After exploring a variety of options, the process produces the set of best parameters for the model. Let's see how a new model with these values fares.

In [22]:
predictions = m3_rs.predict(X_test)
errors = abs(predictions - y_test)
print('Average error:', round(np.mean(errors), 3))

Average error: 0.077


The average error is 0.077, which is only marginally better than the previous model's performance.

In [23]:
calibration_error = round(100 * (np.mean(predictions) / (1 - sum(~rookies['all_nba'])/rookies.shape[0]) - 1), 1)
descriptor = "many" if calibration_error >= 0 else "few"
print("The model predicts ", abs(calibration_error), "% too ", descriptor, " All-NBA players")

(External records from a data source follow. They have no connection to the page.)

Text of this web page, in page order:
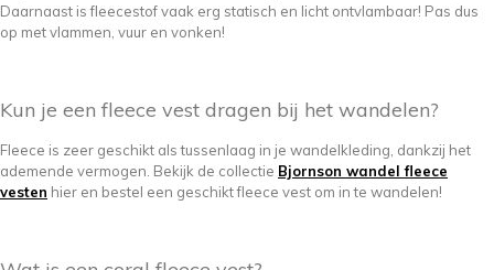
Daarnaast is fleecestof vaak erg statisch en licht ontvlambaar! Pas dus
op met vlammen, vuur en vonken!
Kun je een fleece vest dragen bij het wandelen?
Fleece is zeer geschikt als tussenlaag in je wandelkleding, dankzij het
ademende vermogen. Bekijk de collectie Bjornson wandel fleece
vesten hier en bestel een geschikt fleece vest om in te wandelen!
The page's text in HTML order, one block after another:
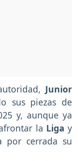
Junior
sus piezas de
y, aunque ya
la Liga y
cerrada su
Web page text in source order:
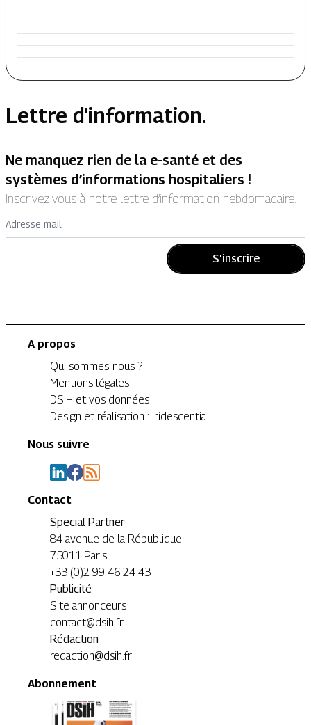
Lettre d'information.
Ne manquez rien de la e-santé et des
systèmes d’informations hospitaliers !
Inscrivez-vous à notre lettre d’information hebdomadaire.
Adresse mail
S'inscrire
A propos
Qui sommes-nous ?
Mentions légales
DSIH et vos données
Design et réalisation : Iridescentia
Nous suivre
Contact
Special Partner
84 avenue de la République
75011 Paris
+33 (0)2 99 46 24 43
Publicité
Site annonceurs
contact@dsih.fr
Rédaction
redaction@dsih.fr
Abonnement
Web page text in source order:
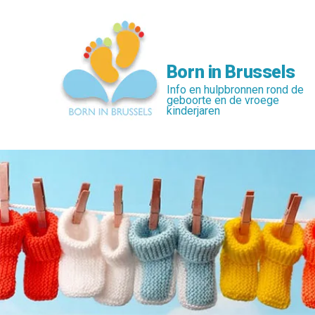
Born in Brussels
Info en hulpbronnen rond de
geboorte en de vroege
kinderjaren
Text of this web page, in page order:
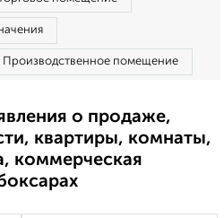
Производственное помещение
о продаже,
квартиры, комнаты,
коммерческая
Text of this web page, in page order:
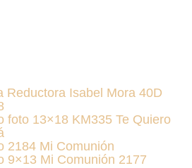
Reductora Isabel Mora 40D
foto 13×18 KM335 Te Quiero
2184 Mi Comunión
9×13 Mi Comunión 2177
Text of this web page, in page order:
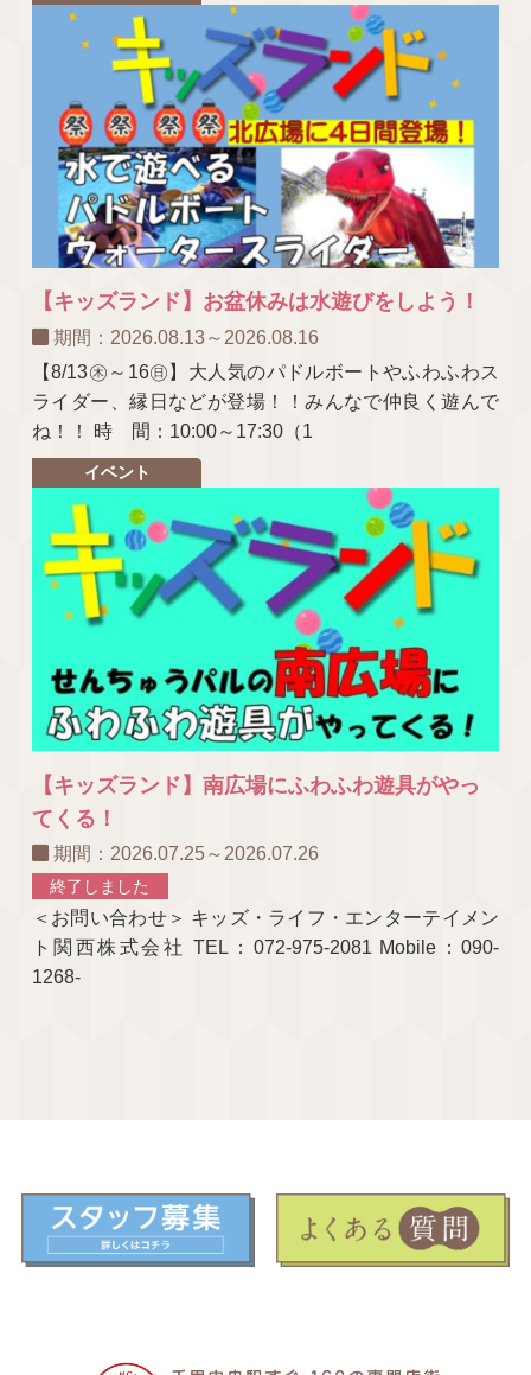
【キッズランド】お盆休みは水遊びをしよう！
期間：2026.08.13～2026.08.16
【8/13㊍～16㊐】大人気のパドルボートやふわふわス
ライダー、縁日などが登場！！みんなで仲良く遊んで
ね！！ 時 間：10:00～17:30（1
イベント
【キッズランド】南広場にふわふわ遊具がやっ
てくる！
期間：2026.07.25～2026.07.26
終了しました
＜お問い合わせ＞ キッズ・ライフ・エンターテイメン
ト関西株式会社 TEL：072-975-2081 Mobile：090-
1268-
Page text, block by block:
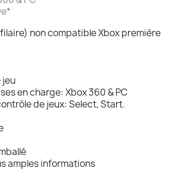
non compatible Xbox première
jeu
en charge: Xbox 360 & PC
de jeux: Select, Start.
amples informations
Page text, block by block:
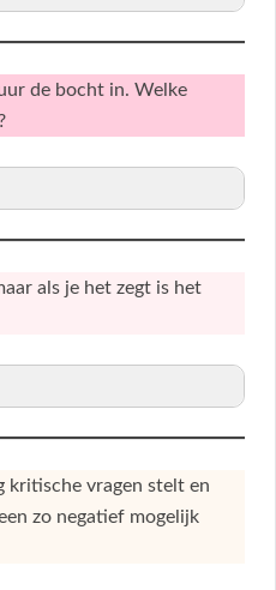
de bocht in. Welke
als je het zegt is het
kritische vragen stelt en
zo negatief mogelijk

The model predicts  30.6 % too  many  All-NBA players


A larger improvement is evident regarding the calibration. The overestimation of the number of All-NBA players drops from 44.3 percent to 30.6 percent.

## Fourth Model: Further Improved Random Forest Regressor

Let's try to further improve this model by performing the same process again but with more refined options for the hyperparameters.

In [28]:
param_grid = {'bootstrap': [True], 'max_depth': [60, 70, 80], 'max_features': ['sqrt'],
              'min_samples_leaf': [3, 4, 5], 'min_samples_split': [2, 4, 6], 'n_estimators': [500, 600, 700]
}
# Create a based model
m4 = RandomForestRegressor()
# Instantiate the grid search model
m4_gs = GridSearchCV(estimator = m4, param_grid = param_grid, cv = 3, n_jobs = -1)

In [29]:
m4_gs.fit(X_train, y_train)
m4_gs.best_params_

{'bootstrap': True,
 'max_depth': 70,
 'max_features': 'sqrt',
 'min_samples_leaf': 5,
 'min_samples_split': 2,
 'n_estimators': 500}

In [30]:
m4_best = m4_gs.best_estimator_
predictions = m4_best.predict(X_test)
errors = abs(predictions - y_test)
print('Average error:', round(np.mean(errors), 3))

Average error: 0.077


We see that with the new slate of hyperparameters, the average error remains the same.

In [31]:
calibration_error = round(100 * (np.mean(predictions) / (1 - sum(~rookies['all_nba'])/rookies.shape[0]) - 1), 1)
descriptor = "many" if calibration_error >= 0 else "few"
print("The model predicts ", abs(calibration_error), "% too ", descriptor, " All-NBA players")

The model predicts  29.7 % too  many  All-NBA players


The calibration error also remains quite similar. This suggests that the performance of this model is about as strong as can be attained given the data on hand and modeling method.